• _What needs to be done_
Only a slice of the listing below is wanted. Retype the lines from the one containing "slopes. [70, 257, 105, 272]" through the one containing "Located in Wadano, one", exactly, both ends included.

• _Data shown_
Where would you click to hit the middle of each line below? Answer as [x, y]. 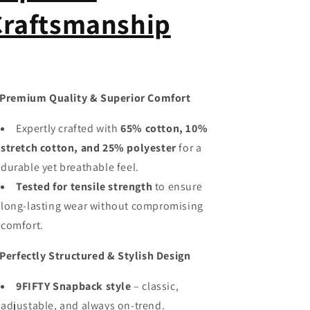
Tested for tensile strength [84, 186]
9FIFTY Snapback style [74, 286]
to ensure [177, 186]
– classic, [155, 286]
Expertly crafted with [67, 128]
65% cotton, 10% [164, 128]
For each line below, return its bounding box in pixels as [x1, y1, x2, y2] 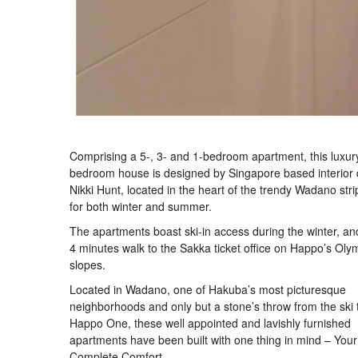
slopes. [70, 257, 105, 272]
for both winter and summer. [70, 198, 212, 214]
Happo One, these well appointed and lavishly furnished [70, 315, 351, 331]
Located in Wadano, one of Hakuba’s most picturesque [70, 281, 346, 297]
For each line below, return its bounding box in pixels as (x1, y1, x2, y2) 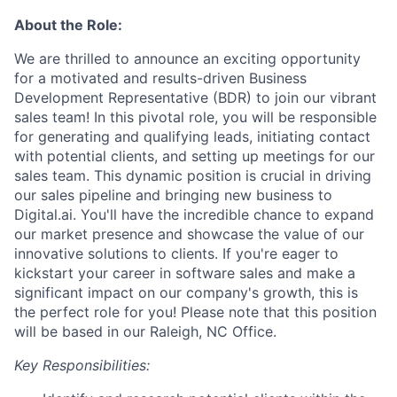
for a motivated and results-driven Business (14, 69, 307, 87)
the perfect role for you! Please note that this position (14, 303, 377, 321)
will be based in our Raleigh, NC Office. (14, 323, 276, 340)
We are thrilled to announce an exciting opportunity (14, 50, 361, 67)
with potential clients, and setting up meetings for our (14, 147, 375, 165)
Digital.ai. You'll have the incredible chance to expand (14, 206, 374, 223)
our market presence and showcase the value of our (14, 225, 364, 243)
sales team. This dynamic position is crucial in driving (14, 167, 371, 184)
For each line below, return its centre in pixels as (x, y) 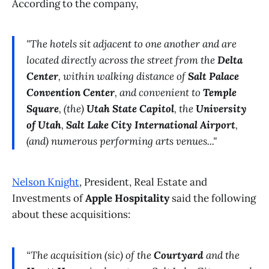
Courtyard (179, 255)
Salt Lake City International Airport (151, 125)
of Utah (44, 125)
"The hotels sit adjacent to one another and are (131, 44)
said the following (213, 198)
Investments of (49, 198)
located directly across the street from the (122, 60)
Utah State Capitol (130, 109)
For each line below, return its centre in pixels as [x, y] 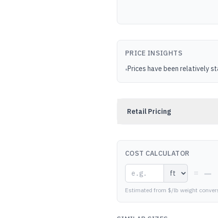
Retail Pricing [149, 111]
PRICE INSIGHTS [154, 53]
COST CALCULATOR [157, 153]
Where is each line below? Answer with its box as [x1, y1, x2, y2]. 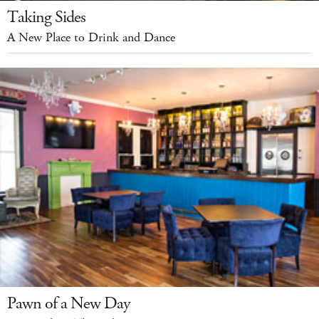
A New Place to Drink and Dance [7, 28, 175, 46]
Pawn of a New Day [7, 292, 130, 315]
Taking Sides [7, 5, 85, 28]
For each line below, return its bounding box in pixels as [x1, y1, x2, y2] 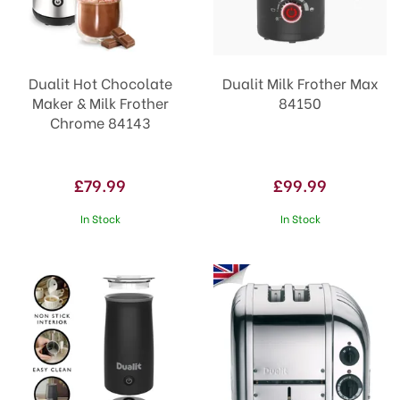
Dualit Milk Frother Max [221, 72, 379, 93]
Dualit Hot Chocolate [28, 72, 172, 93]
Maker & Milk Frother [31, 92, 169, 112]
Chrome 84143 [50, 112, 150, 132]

==

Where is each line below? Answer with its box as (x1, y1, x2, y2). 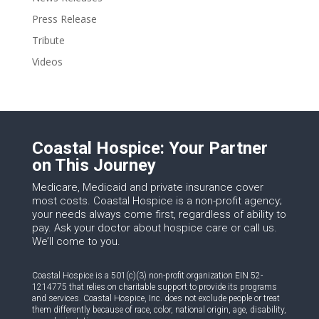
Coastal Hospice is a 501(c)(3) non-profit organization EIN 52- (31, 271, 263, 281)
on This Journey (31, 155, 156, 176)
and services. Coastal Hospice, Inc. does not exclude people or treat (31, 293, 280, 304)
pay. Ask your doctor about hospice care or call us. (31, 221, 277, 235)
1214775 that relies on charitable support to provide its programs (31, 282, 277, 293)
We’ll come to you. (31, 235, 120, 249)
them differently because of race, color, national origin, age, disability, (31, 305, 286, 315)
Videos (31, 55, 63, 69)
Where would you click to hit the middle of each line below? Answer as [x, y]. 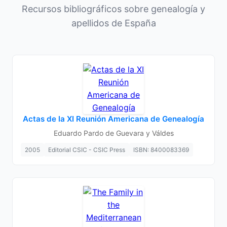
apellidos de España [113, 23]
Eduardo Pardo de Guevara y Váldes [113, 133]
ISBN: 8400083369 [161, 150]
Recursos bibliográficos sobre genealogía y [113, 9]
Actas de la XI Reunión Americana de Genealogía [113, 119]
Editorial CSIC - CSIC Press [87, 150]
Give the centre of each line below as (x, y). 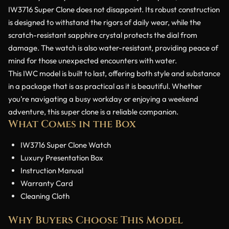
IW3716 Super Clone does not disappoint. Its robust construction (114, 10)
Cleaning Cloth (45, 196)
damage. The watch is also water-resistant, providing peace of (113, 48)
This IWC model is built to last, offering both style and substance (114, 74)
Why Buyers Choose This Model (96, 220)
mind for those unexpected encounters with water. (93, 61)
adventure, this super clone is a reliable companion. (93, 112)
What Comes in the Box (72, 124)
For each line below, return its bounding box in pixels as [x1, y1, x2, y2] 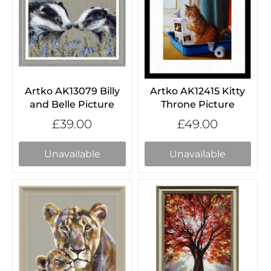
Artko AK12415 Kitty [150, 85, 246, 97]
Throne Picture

...

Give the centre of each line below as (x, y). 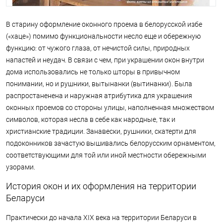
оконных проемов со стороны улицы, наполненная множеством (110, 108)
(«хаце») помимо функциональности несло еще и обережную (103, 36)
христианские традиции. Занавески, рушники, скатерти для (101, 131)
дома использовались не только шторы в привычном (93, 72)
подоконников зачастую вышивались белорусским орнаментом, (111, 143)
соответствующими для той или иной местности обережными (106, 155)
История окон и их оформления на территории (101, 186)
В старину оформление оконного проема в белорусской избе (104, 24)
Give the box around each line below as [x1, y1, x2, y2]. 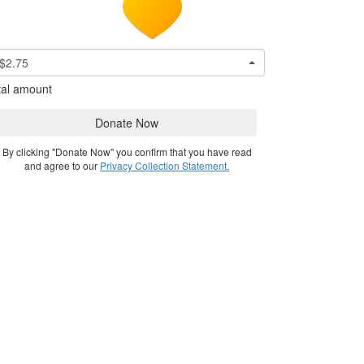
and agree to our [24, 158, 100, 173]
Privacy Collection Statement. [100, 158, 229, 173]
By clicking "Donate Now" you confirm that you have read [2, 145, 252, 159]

• _Written solution_
slopes. [70, 257, 105, 272]
for both winter and summer. [70, 198, 212, 214]
Happo One, these well appointed and lavishly furnished [70, 315, 351, 331]
Located in Wadano, one of Hakuba’s most picturesque [70, 281, 346, 297]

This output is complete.